____ Input
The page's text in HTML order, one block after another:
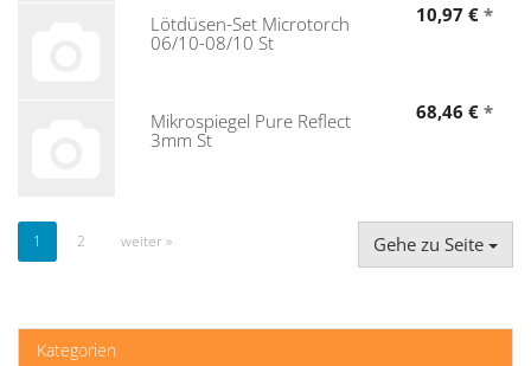
Lötdüsen-Set Microtorch
06/10-08/10 St
10,97 € *
Mikrospiegel Pure Reflect
3mm St
68,46 € *
1 2 weiter » Gehe zu Seite
Kategorien
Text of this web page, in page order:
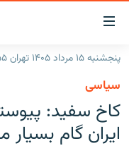
لینک‌های
قابلیت
دسترسی
بازگشت
به
منوی
اصلی
ایران
جهان
پنجشنبه ۱۵ مرداد ۱۴۰۵ تهران ۱۷:۵۵
سیاسی
کاخ سفید:
ایران گام
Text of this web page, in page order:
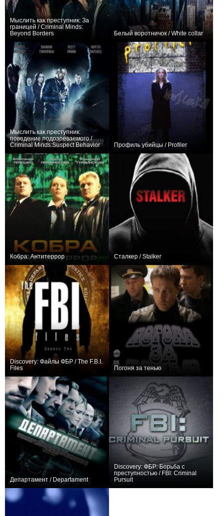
________
Task: I'd like the material repeated word for word, without the pictures it holds.

Task answer:
The page's text in HTML order, one block after another:
Lötdüsen-Set Microtorch
06/10-08/10 St
10,97 € *
Mikrospiegel Pure Reflect
3mm St
68,46 € *
1 2 weiter » Gehe zu Seite
Kategorien
Text of this web page, in page order:
لینک‌های
قابلیت
دسترسی
بازگشت
به
منوی
اصلی
ایران
جهان
پنجشنبه ۱۵ مرداد ۱۴۰۵ تهران ۱۷:۵۵
سیاسی
کاخ سفید:
ایران گام
Text of this web page, in page order:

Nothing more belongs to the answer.